Volkaracho 30.11.-0001, 00:00 Uhr 13 6

Silvesternasen

1.1.09, das neue Jahr ist keine 4 Stunden alt und schon hab ich keine Lust mehr!

Wiedermal ein Silvester ohne Liebe. Irgendwie schaffe ich das immer. Meine Feiergenossen, ausschließlich Pärchen, habe ich gerade eben verlassen und mit ihnen diesen ausschließlich von Pärchen bevölkerten Club. Ich beende den tatsächlich ersten Silvesterabend in dieser Stadt, die ich nun schon seit über 7 Jahren Heimat nennen müsste, deutlich früher als jede Neujahrsnacht, an die ich mich bewusst erinnern kann.

Mein Heimweg wird geprägt durch Gedanken an Dich, meine Seelenverwandte! Meine Melancholie angetrieben durch meinen kleinen, silberweißen und displaylosen Begleiter, den ich an meinen Kragen geklippt habe.

Zum xten Mal formuliere ich einen Brief an Dich, den ich einfach nicht gut hinbekommen will. Seit wenigen Minuten bilde ich mir ein, endlich eine Argumentation gefunden zu haben, der Du bestimmt niemals wiederstehen kannst. Ich wiederhole sie immer und immer wieder in meinem Kopf, feile an jedem Buchstaben. Ich hätte nicht im Traum daran gedacht, dass diese kleine Provinzstadt mir meine Gedanken jemals klauen könnte.
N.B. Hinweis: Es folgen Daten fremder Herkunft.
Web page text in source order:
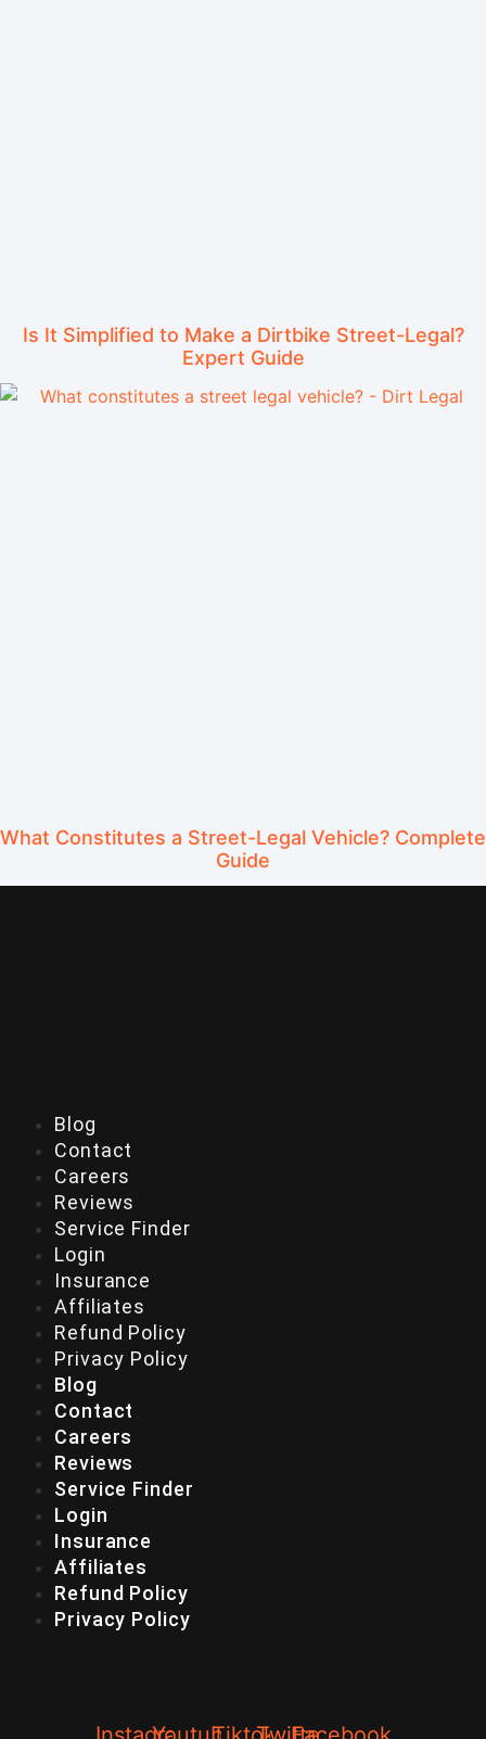
Is It Simplified to Make a Dirtbike Street-Legal?
Expert Guide
What Constitutes a Street-Legal Vehicle? Complete
Guide
Blog
Contact
Careers
Reviews
Service Finder
Login
Insurance
Affiliates
Refund Policy
Privacy Policy
Blog
Contact
Careers
Reviews
Service Finder
Login
Insurance
Affiliates
Refund Policy
Privacy Policy
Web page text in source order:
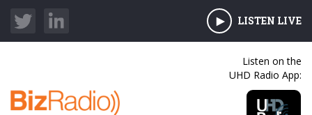
LISTEN LIVE
Listen on the
UHD Radio App:

Mein üblicher Heimweg und die freudige Erwartung, meine betrunkene Einsamkeit und Traurigkeit mit den eben konstruierten Sätzen mal wieder im Schlaf des Betrunkenen zu vergessen, diese immer wieder sinnlose Euphorie zu beenden, lässt mich meinen Schritt beschleunigen. Die überwiegend von kalten, hässlichen und pragmatischen Nachkriegsbauten geprägte Umgebung scheint noch weniger Notiz von mir zu nehmen als ich von ihr. Ich biege um die vorletze Ecke, bevor ich endlich in die wärmende Behaglichkeit meiner Wohnung und meines Bettes eintauchen werden kann.
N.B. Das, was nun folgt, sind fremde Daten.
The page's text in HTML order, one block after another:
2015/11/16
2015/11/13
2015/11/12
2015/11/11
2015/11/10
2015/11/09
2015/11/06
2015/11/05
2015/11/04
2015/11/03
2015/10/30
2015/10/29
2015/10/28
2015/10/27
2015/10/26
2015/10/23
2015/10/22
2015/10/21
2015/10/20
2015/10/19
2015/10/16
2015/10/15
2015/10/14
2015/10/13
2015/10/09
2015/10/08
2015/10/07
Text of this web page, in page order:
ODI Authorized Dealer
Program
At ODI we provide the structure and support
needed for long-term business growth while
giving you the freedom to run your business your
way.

Eine Gruppe gröhlender Jugendlicher mit offensichtlichem Migrationshintergrund tummelt sich auf diesem kleinen Stück Bürgersteig, der mit Sicherheit der schmalste in NRW sein muss. Eine große Jägermeisterflasche wird herumgereicht und ich setze mein selbstbewusstes Augenkontaktgesicht auf, das ich in vielen Jahren des ghettoisierten Jugendfußballs erfolgreich bis zur Perfektion trainiert habe. Da ich es, ebenfalls bewusst, vermeide, einen weiten Bogen um die Gruppe zu machen, muss ich dem tiefroten Schwall Mageninhaltes, der vor mir auf den Asphalt platscht, mit einem eleganten pas de bourée ausweichen, um meinen Weg mit unbesudelten Schuhen fortsetzen zu können.
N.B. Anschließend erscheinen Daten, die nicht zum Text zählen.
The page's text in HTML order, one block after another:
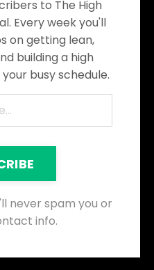
to The High
Every week you'll
on getting lean,
building a high
busy schedule.
never spam you or
info.
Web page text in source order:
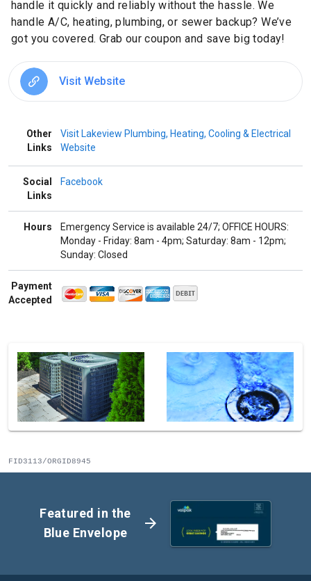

Der in einwandfreiem Kanak geäußerte Ruf: “Ey, geh nicht weiter als sei nix gewesen!” versichert mir, daß meine automatisierten Bemühungen der alkoholisierten Manifestation von Gruppenzwang nicht genügt haben müssen. Der absolut gängige Versuch, meiner Umgebung vorzutäuschen, nichts von ihr wahrzunehmen, da ich ja sichtlich Ohrstöpsel trage, scheint ermunternd zu wirken und ich vernehme, leicht gedämpft durch Jimmy Eat World’s Song “Pain”, welch Ironie, die durchaus unerfreuliche Ankündigung: “Ey, ich stech Dich ab wenn du weitergehst, du Arsch!” So weit so gut. Hab die nächste Ecke ja schon erreicht, also einfach weitergehen. Ich hör ja schließlich nichts.

Ein von lautem Gemurmel begleitetes Getrappel mehrerer flinker Fußpaare, einige eindeutig schwer bestiefelt, zwingt mich endlich doch zur Konfrontation. Ein Messer kann ich glücklicherweise nicht erkennen während ich mich, immer noch darauf bedacht, eine gelassene und selbstbewusste Haltung zu bewahren, umdrehe.

Die letzten Meter nach Hause lege ich in einem Sprint zurück, den Carl Lewis auch nur schwerlich hätte toppen können.

So beginnt also dieses tolle neue Jahr. Ohne Liebe, voller Hass und Gewalt. Aber es war schon schlimmer, wenigstens eine positive Bilanz.

Saisonleistung: Gebrochene Nasen +2

Das heißt seit genau einem Jahr endlich wieder ne positive Gesamtbilanz, 4:3.

Und schon wieder kann es nur besser werden, dieses verdammte neue Jahr.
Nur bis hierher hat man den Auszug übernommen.